§ Work to complete
Write out nothing but the lines from the first line of the entries below through the line with "pixels as (x, y)"; no pictures go in.

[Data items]

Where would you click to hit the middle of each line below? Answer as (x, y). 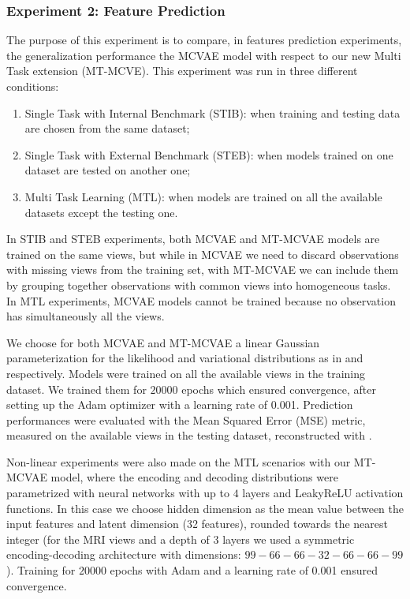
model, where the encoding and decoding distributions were (194, 477)
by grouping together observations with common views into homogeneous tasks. (199, 285)
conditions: (33, 86)
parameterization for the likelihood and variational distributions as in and (185, 358)
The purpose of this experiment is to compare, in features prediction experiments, (204, 40)
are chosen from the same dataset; (107, 128)
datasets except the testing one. (101, 212)
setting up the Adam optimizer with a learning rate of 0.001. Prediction (180, 404)
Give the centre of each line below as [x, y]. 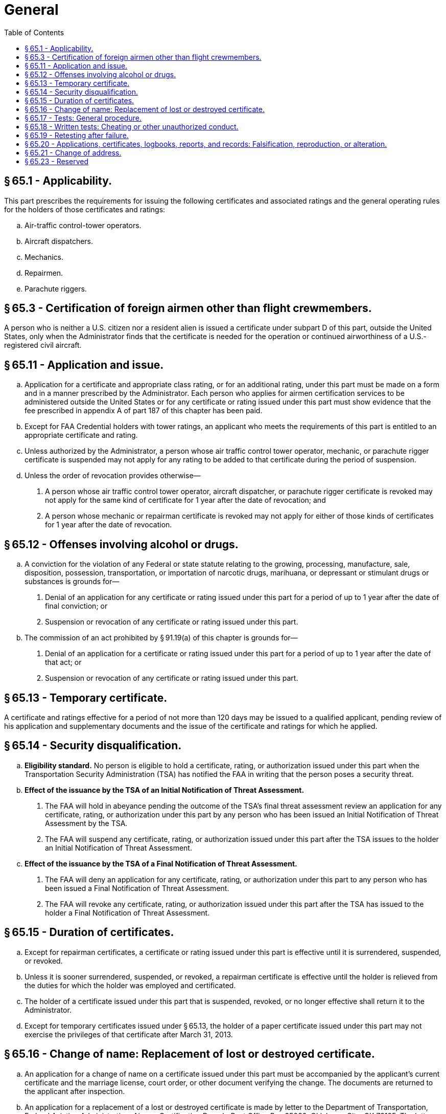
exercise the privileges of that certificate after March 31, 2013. [129, 1034]
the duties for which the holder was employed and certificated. [130, 985]
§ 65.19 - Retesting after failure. [77, 135]
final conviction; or [76, 606]
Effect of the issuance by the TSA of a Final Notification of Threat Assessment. [161, 863]
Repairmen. [44, 273]
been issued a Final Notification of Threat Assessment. [137, 888]
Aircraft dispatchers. [59, 241]
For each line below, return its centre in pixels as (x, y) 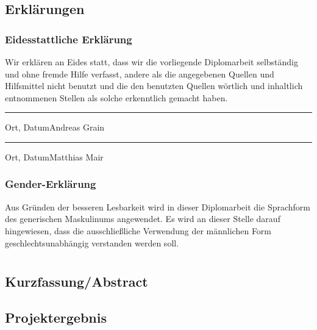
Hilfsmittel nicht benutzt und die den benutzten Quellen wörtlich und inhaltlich (154, 86)
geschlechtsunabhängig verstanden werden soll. (92, 242)
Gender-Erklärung (51, 184)
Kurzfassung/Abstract (77, 282)
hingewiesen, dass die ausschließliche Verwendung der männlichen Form (138, 230)
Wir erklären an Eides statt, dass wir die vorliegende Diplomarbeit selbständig (151, 62)
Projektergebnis (56, 317)
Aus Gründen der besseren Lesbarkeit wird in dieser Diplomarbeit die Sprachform (158, 206)
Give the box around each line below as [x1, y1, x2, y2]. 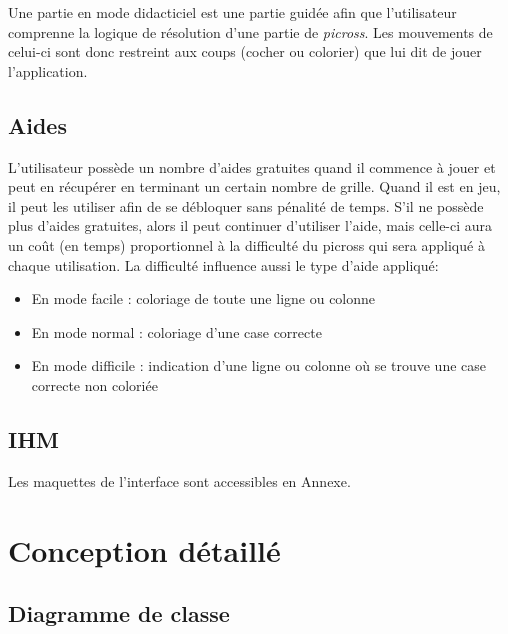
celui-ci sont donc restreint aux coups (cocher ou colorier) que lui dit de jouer [8, 41, 482, 62]
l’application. [8, 60, 88, 81]
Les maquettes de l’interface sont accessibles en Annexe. [8, 470, 351, 491]
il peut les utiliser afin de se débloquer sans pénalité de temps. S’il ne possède [8, 195, 484, 216]
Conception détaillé [8, 529, 281, 570]
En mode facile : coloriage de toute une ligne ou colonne [31, 288, 376, 309]
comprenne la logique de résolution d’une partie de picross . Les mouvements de [8, 21, 493, 42]
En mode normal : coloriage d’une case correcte [31, 321, 322, 342]
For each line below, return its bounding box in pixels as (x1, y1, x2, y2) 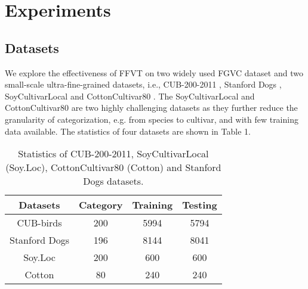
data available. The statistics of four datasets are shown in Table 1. (5, 125, 251, 137)
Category (78, 198, 123, 212)
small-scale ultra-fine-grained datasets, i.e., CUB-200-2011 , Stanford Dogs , (5, 78, 282, 91)
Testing (182, 198, 217, 212)
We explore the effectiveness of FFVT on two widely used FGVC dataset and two (5, 66, 303, 79)
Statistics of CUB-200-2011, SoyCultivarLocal (18, 147, 209, 161)
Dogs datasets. (83, 174, 144, 188)
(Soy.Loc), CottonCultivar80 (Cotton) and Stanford (5, 160, 221, 175)
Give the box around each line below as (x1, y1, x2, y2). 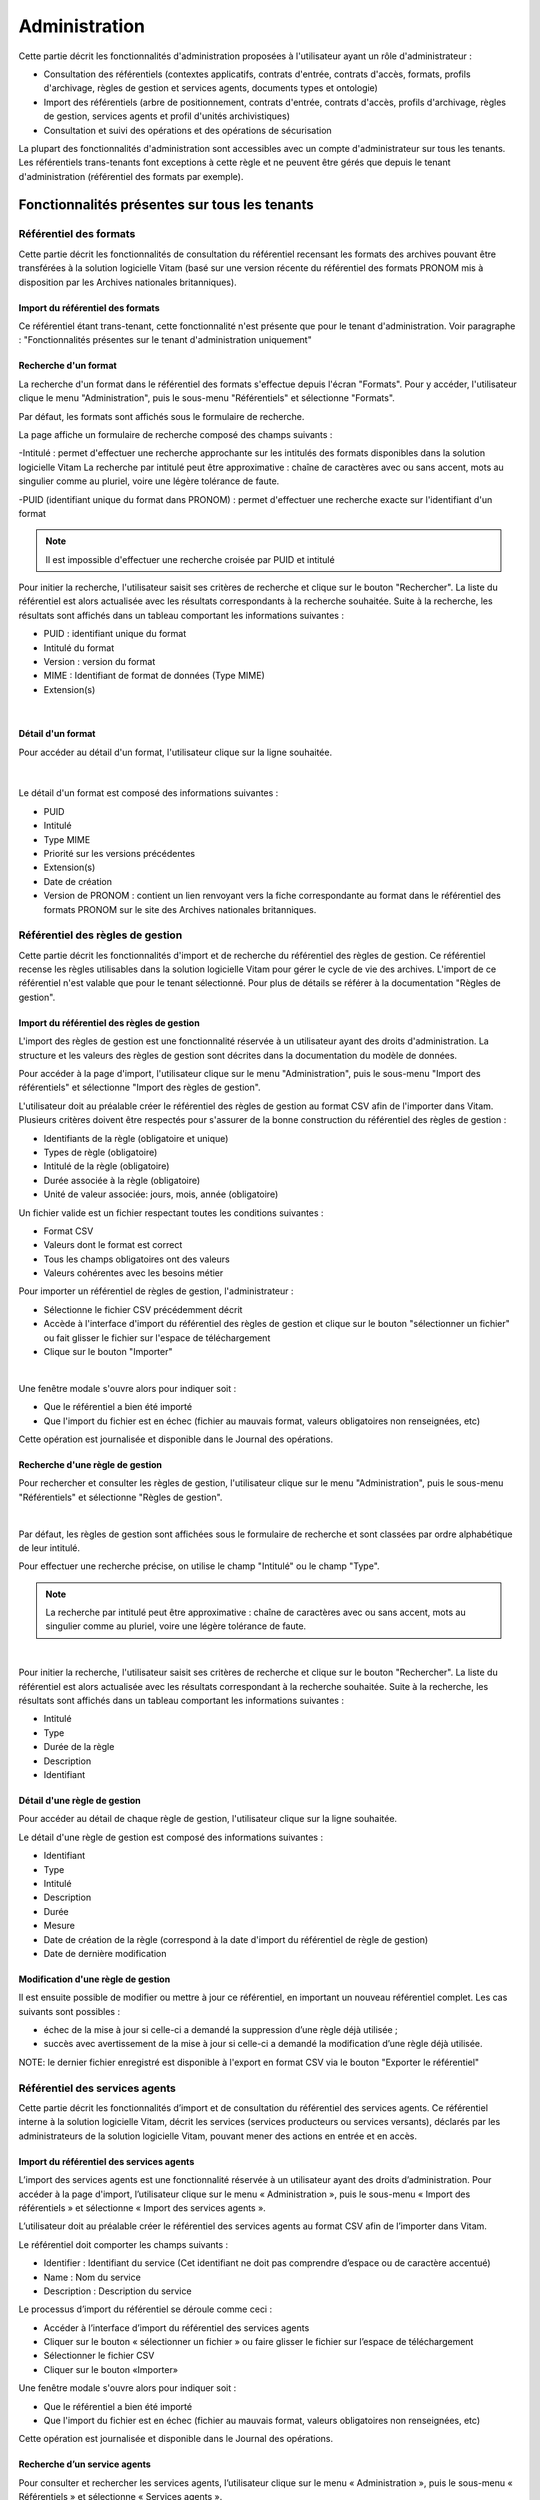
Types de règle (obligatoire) (43, 1146, 158, 1158)
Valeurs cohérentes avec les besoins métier (43, 1267, 224, 1279)
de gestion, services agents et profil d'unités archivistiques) (43, 110, 290, 122)
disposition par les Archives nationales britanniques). (18, 276, 237, 288)
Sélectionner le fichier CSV (43, 2350, 155, 2362)
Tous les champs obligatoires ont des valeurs (43, 1253, 230, 1265)
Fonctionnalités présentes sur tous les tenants (18, 196, 314, 214)
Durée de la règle (43, 1741, 115, 1753)
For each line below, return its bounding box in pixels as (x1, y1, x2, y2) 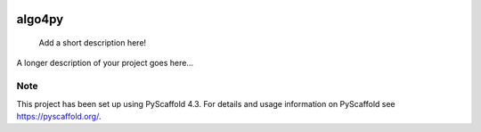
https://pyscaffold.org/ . (16, 111, 102, 121)
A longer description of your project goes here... (16, 58, 193, 69)
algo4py (16, 12, 64, 27)
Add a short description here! (38, 37, 147, 48)
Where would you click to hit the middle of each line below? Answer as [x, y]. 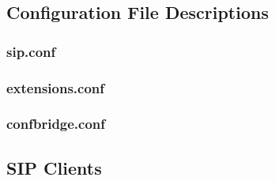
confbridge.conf [56, 124]
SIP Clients [54, 167]
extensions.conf [56, 87]
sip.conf [31, 51]
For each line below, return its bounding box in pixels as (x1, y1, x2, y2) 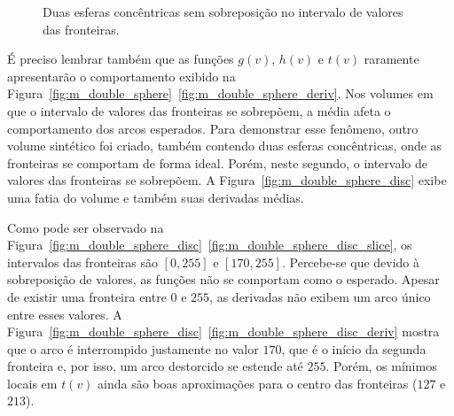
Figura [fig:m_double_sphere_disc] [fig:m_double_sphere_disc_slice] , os (7, 235, 412, 254)
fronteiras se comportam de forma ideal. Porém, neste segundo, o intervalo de (7, 153, 427, 172)
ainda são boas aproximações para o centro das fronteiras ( (98, 374, 418, 392)
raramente (364, 50, 419, 68)
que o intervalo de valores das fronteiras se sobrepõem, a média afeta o (7, 101, 391, 119)
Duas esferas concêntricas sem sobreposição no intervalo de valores (43, 3, 403, 20)
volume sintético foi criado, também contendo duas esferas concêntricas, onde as (7, 136, 442, 155)
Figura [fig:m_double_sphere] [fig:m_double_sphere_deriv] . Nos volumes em (7, 84, 434, 103)
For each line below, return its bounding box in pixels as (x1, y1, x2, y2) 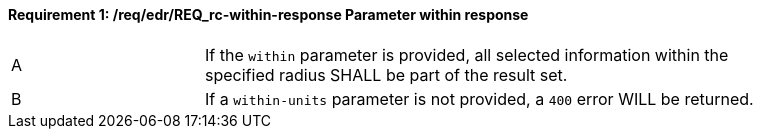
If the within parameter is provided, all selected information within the (205, 44, 729, 65)
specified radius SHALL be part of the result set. (205, 64, 568, 85)
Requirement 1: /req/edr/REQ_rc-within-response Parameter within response (8, 6, 529, 23)
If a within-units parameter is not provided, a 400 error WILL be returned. (205, 88, 754, 109)
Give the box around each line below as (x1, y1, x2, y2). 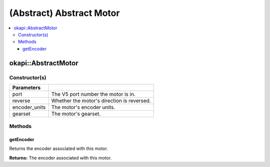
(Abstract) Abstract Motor (9, 7, 120, 18)
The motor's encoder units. (51, 104, 115, 111)
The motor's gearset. (51, 110, 101, 117)
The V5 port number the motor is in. (51, 90, 136, 97)
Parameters (12, 84, 41, 91)
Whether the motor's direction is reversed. (51, 97, 151, 104)
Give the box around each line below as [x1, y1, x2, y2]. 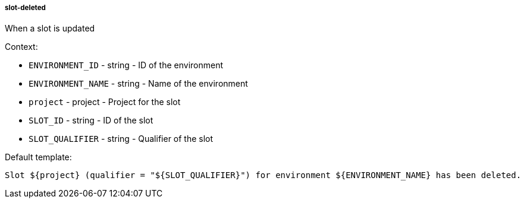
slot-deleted [5, 4, 46, 12]
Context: [5, 42, 38, 52]
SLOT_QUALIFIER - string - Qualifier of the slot [29, 134, 214, 144]
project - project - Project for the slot [29, 97, 181, 107]
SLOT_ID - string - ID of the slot [29, 115, 153, 126]
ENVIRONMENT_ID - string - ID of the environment [29, 60, 224, 71]
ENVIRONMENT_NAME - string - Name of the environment [29, 78, 248, 89]
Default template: [5, 152, 72, 163]
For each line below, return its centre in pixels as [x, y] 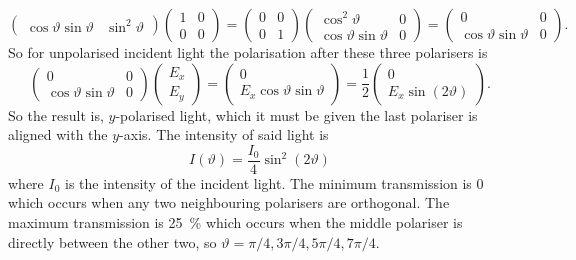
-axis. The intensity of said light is [224, 134]
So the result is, [56, 114]
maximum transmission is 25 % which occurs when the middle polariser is [235, 222]
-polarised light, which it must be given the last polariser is [296, 114]
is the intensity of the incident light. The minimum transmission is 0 [274, 182]
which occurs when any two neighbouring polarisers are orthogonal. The [229, 202]
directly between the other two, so [112, 241]
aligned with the [58, 134]
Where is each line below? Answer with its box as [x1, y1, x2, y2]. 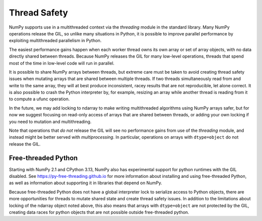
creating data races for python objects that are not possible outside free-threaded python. [9, 209, 189, 215]
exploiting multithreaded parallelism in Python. [9, 38, 102, 44]
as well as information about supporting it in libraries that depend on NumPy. [9, 180, 163, 186]
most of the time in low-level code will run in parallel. [9, 60, 115, 66]
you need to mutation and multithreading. [9, 119, 92, 125]
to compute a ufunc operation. [9, 96, 70, 102]
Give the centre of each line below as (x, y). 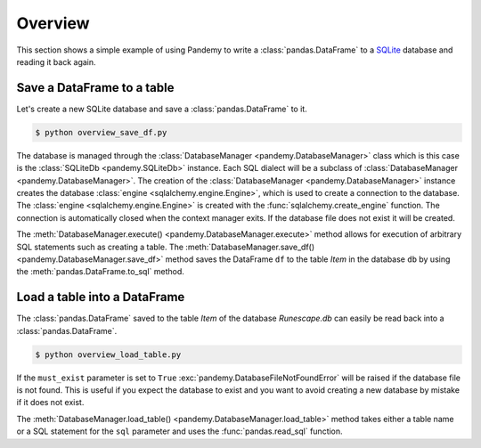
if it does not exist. (50, 403)
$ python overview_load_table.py (108, 354)
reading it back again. (57, 61)
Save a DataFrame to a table (95, 88)
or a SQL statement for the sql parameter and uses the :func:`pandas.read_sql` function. (179, 431)
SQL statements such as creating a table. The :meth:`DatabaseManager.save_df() (166, 247)
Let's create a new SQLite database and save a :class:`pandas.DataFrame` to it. (162, 109)
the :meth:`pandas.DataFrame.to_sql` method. (100, 272)
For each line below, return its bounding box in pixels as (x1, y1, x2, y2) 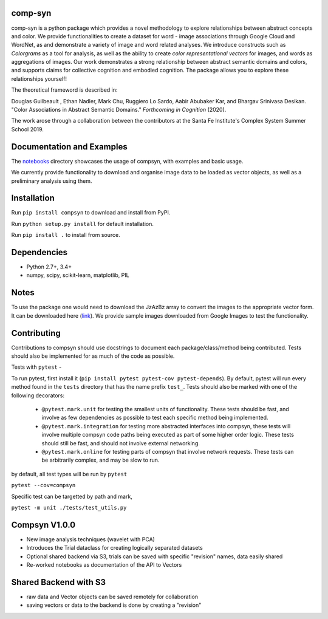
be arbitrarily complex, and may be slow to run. (41, 456, 160, 464)
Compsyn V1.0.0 (11, 519, 76, 530)
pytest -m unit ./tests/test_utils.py (11, 504, 127, 511)
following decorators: (11, 392, 65, 399)
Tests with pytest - (11, 363, 62, 371)
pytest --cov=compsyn (11, 482, 76, 489)
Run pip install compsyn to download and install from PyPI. (11, 209, 171, 216)
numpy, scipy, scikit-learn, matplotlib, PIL (26, 272, 130, 279)

§ Exercise solution
Where would you click to hit the middle of each line below? Answer as (x, y). 
model, where the encoding and decoding distributions were (194, 477)
by grouping together observations with common views into homogeneous tasks. (199, 285)
conditions: (33, 86)
parameterization for the likelihood and variational distributions as in and (185, 358)
The purpose of this experiment is to compare, in features prediction experiments, (204, 40)
are chosen from the same dataset; (107, 128)
datasets except the testing one. (101, 212)
setting up the Adam optimizer with a learning rate of 0.001. Prediction (180, 404)
Give the centre of each line below as [x, y]. 
exercise the privileges of that certificate after March 31, 2013. [129, 1034]
the duties for which the holder was employed and certificated. [130, 985]
§ 65.19 - Retesting after failure. [77, 135]
final conviction; or [76, 606]
Effect of the issuance by the TSA of a Final Notification of Threat Assessment. [161, 863]
Repairmen. [44, 273]
been issued a Final Notification of Threat Assessment. [137, 888]
Aircraft dispatchers. [59, 241]
For each line below, return its centre in pixels as (x, y) 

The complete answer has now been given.